[ An End to Intolerance (Volume 5 -- June 1997) ]

Belarus Students Research
Grodno Ghetto

This is the first article about the Grodno Ghetto which was compiled by students Kate Suvorina, Kate Grib, Svetlana Tolkach and their teacher, Valentina Suvorina from School-gimnazia N30. Their other research from the Grodno archives and Grodno's museum can be found on the <iearn.hgp> conference.

During the night of June 22, German troops occupied the territory of Grodno. The first thing they did was to take the law into their hands. The Jewish population was forbidden to come to the market place, to walk on the pavements. They were only allowed to walk alone on the right side of the road. Every time they met a German soldier, they had to take off their hats. Soon, Jews had to put a white strip on their sleeve, but later this rule was changed so that they had to wear the yellow star fixed to the clothes from the front and to the back.

Very soon after the town was occupied, the German government advised the director, Dr. Braver, of the Jewish school, to organize the "Judeprata" which consisted of 10 people. Rabbi Berman was included among the other people, Gadzhanski, Zadai, Lofshitz, Efron, Kasovski, Suhavlyanski, Tarlovski, and Bik. In July, the Germans forced them to present a list of the Jewish population, and the first 80 Jewish representatives were killed.
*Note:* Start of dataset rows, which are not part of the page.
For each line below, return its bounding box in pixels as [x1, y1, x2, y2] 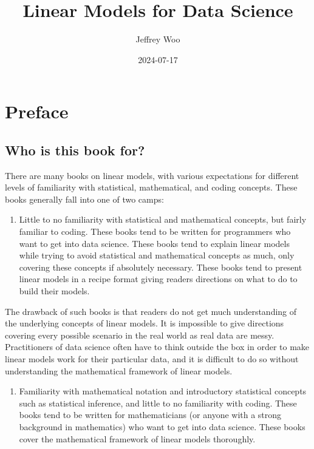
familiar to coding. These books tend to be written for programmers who [19, 225, 291, 238]
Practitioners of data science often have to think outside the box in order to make [5, 340, 310, 353]
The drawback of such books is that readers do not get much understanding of [5, 305, 297, 317]
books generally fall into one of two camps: [5, 192, 164, 205]
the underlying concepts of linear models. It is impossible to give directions [5, 317, 284, 329]
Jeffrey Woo [135, 33, 180, 46]
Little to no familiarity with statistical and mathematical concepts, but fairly [19, 213, 307, 226]
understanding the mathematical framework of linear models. [5, 364, 233, 377]
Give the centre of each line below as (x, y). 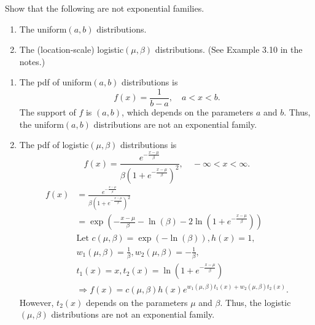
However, (37, 302)
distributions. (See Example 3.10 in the (229, 49)
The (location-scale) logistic (72, 49)
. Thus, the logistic (255, 302)
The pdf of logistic (54, 145)
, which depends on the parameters (188, 112)
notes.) (32, 61)
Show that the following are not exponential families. (105, 8)
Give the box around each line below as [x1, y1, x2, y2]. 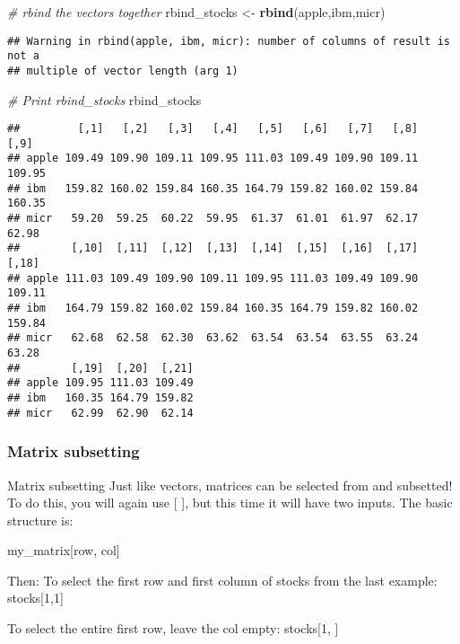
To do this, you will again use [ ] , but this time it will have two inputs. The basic [7, 493, 453, 512]
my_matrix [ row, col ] [7, 541, 120, 560]
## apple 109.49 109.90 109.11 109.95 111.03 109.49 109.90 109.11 [7, 152, 419, 165]
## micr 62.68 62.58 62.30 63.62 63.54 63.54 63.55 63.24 [7, 331, 419, 345]
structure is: [7, 510, 74, 529]
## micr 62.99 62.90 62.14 [7, 406, 194, 419]
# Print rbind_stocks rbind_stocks [7, 90, 202, 109]
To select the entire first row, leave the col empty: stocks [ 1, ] [7, 619, 339, 638]
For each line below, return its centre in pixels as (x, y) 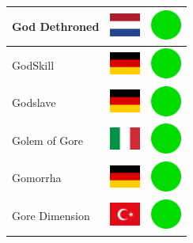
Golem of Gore (48, 140)
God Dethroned (56, 26)
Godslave (34, 103)
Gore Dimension (51, 216)
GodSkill (33, 65)
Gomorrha (37, 178)
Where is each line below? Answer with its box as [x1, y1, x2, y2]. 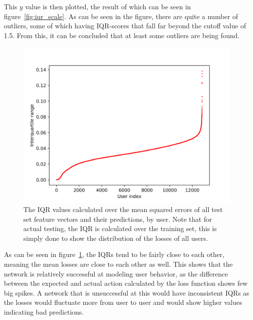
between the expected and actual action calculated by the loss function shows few [4, 278, 248, 288]
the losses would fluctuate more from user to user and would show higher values [4, 297, 242, 307]
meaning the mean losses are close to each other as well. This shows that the [4, 258, 233, 269]
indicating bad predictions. [4, 306, 84, 317]
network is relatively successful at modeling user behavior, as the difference [4, 268, 228, 278]
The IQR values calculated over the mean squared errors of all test [23, 204, 223, 214]
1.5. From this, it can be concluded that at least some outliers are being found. [4, 30, 240, 40]
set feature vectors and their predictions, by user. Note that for [23, 213, 212, 224]
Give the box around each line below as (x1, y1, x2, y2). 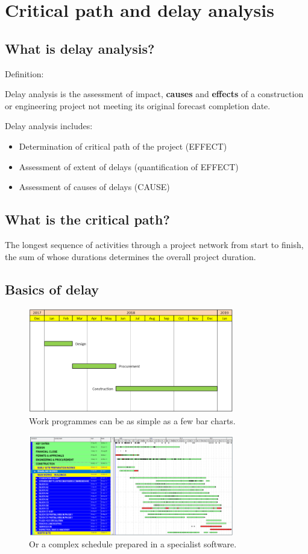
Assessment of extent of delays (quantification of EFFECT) (19, 160, 239, 173)
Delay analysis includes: (5, 119, 93, 132)
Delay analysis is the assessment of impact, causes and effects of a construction (5, 88, 304, 100)
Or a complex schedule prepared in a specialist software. (29, 538, 237, 550)
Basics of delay (5, 279, 99, 298)
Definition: (5, 67, 44, 80)
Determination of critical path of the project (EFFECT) (19, 139, 227, 152)
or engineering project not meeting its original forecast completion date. (5, 99, 271, 112)
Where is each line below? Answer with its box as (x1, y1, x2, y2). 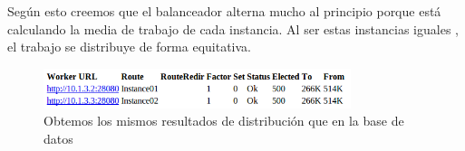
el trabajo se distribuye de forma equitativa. (7, 37, 252, 56)
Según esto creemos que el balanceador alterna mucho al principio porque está (7, 2, 441, 20)
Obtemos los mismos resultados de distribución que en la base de (44, 111, 404, 130)
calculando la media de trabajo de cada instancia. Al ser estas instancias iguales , (7, 19, 459, 38)
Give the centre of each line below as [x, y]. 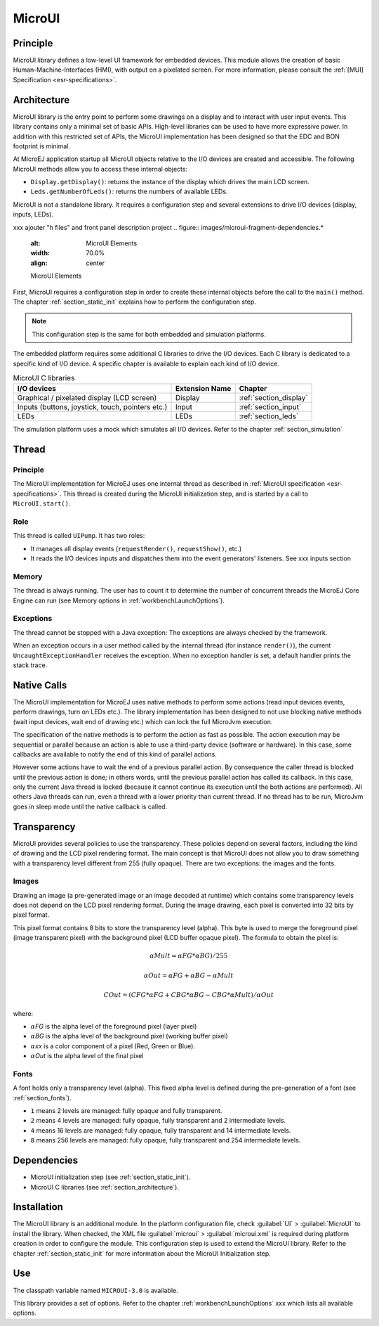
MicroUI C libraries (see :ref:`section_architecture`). [105, 1187]
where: [23, 1013]
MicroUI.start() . [42, 503]
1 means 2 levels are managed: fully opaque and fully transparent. [126, 1111]
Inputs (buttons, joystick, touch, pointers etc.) [92, 407]
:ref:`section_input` [270, 407]
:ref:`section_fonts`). [42, 1098]
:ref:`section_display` [273, 398]
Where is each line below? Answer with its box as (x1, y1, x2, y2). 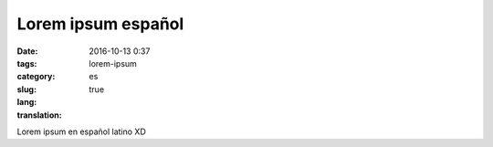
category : (16, 71, 56, 82)
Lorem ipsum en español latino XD (16, 126, 146, 137)
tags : (16, 58, 37, 68)
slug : (16, 83, 37, 95)
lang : (16, 97, 37, 108)
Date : (16, 46, 38, 57)
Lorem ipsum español (16, 14, 184, 34)
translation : (16, 110, 63, 121)
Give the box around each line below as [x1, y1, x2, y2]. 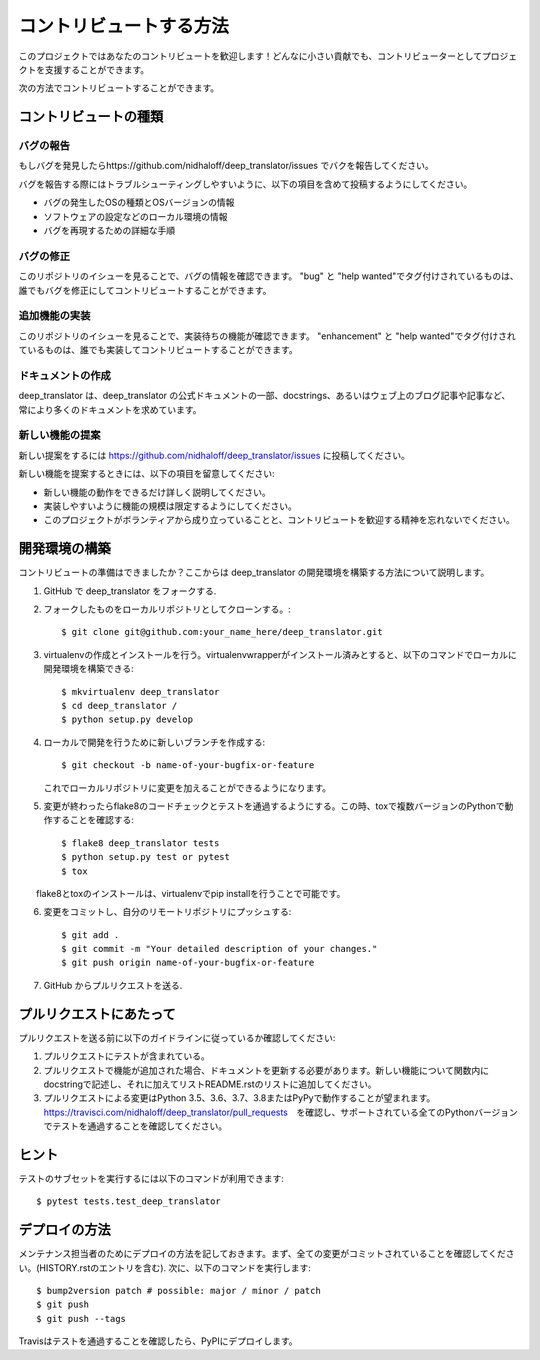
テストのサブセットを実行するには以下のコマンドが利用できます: [18, 1173, 285, 1184]
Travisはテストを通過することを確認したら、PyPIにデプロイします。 [18, 1335, 298, 1347]
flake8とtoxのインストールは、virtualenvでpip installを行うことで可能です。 [35, 887, 346, 899]
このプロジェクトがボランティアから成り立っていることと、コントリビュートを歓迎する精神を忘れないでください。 [43, 514, 515, 526]
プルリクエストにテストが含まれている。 [43, 1050, 210, 1062]
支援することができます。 [44, 63, 150, 75]
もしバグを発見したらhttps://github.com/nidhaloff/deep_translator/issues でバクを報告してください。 [18, 160, 434, 172]
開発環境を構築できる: [43, 663, 134, 675]
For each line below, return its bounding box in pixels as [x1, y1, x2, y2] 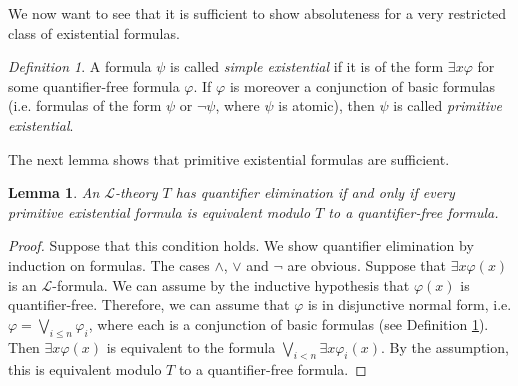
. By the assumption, [381, 336, 509, 357]
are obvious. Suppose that [287, 254, 447, 275]
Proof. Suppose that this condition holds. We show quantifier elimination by [8, 235, 474, 256]
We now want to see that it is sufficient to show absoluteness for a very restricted [8, 3, 507, 23]
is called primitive [393, 95, 502, 116]
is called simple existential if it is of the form [170, 56, 444, 77]
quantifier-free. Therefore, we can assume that [8, 294, 290, 315]
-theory [115, 182, 158, 203]
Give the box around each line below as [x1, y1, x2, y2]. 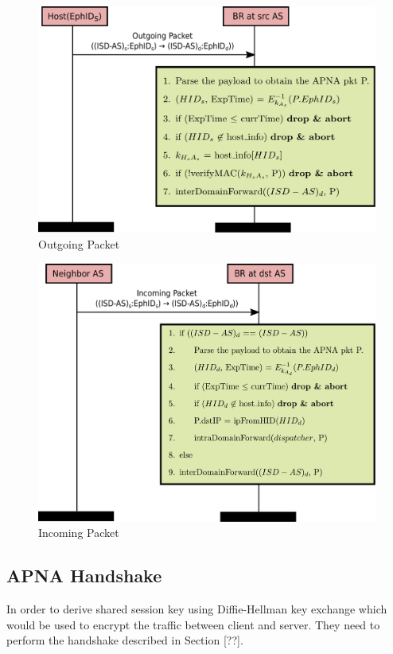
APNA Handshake [6, 563, 162, 588]
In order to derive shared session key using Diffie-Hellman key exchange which [6, 601, 387, 617]
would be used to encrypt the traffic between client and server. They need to [6, 616, 380, 632]
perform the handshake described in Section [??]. [6, 632, 243, 648]
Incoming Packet [38, 524, 119, 541]
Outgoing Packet [38, 236, 120, 253]
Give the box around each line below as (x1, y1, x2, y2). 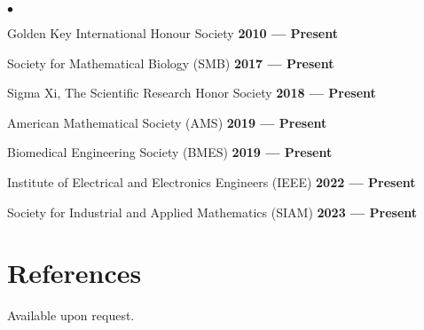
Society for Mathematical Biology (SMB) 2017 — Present (7, 53, 334, 72)
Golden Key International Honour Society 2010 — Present (7, 24, 338, 42)
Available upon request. (7, 306, 135, 325)
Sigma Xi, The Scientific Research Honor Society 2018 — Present (7, 83, 376, 102)
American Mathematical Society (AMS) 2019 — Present (7, 113, 327, 131)
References (7, 255, 142, 291)
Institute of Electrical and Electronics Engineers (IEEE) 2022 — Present (7, 172, 416, 191)
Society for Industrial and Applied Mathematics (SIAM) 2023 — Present (7, 202, 418, 221)
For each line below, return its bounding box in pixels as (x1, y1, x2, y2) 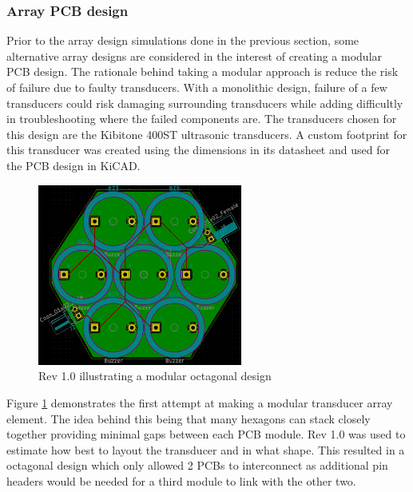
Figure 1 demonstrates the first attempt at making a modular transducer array (6, 394, 393, 411)
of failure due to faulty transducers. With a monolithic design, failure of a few (6, 79, 387, 95)
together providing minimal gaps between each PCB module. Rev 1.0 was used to (6, 426, 406, 442)
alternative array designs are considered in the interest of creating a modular (6, 47, 383, 64)
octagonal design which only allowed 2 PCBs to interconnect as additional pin (6, 457, 388, 474)
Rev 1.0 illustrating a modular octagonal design (38, 367, 272, 384)
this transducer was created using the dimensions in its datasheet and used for (6, 141, 390, 158)
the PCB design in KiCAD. (6, 157, 141, 173)
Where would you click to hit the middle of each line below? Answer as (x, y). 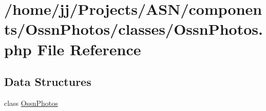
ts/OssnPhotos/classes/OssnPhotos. (134, 29)
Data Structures (48, 82)
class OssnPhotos (31, 103)
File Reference (89, 49)
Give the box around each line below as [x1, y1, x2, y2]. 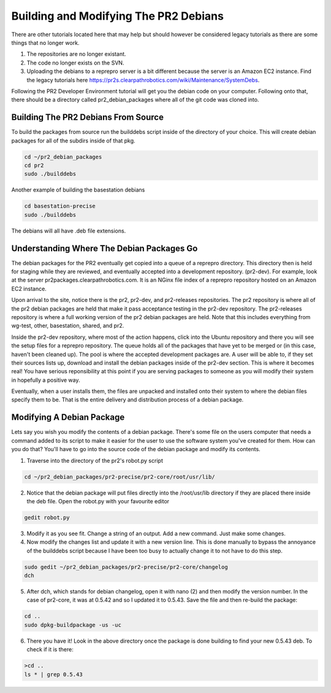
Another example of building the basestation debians [11, 186, 145, 193]
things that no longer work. [11, 39, 80, 46]
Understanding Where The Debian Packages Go [11, 243, 198, 254]
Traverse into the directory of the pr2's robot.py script [26, 457, 164, 464]
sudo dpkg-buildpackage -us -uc [24, 621, 122, 629]
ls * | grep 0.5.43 [24, 671, 83, 678]
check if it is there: [26, 646, 74, 653]
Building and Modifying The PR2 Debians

Among them were famous teachers, musicians, lawyers, and the rabbi.

By the end of September, all the Jews of the town were moved from the centre of the town, and on October 1, two ghettos were opened in Grodno. Both ghettos were surrounded by barbed wire. They had only one entrance gate which was guarded by Germans. If someone wanted to escape from the ghetto and was caught, the punishment was hanging or shooting. Ghetto life was terrible. Everyday, the Jews had to give the Germans their valuables, their gold and silver. If they didn't, they were killed.

On October 2, the entire Jewish population had to come to the ghetto and they were not allowed to bring anything with them except personal things. The territory of the ghettos was very small, on October 2, from 12:00-6:00 P.M., 25,000 people came.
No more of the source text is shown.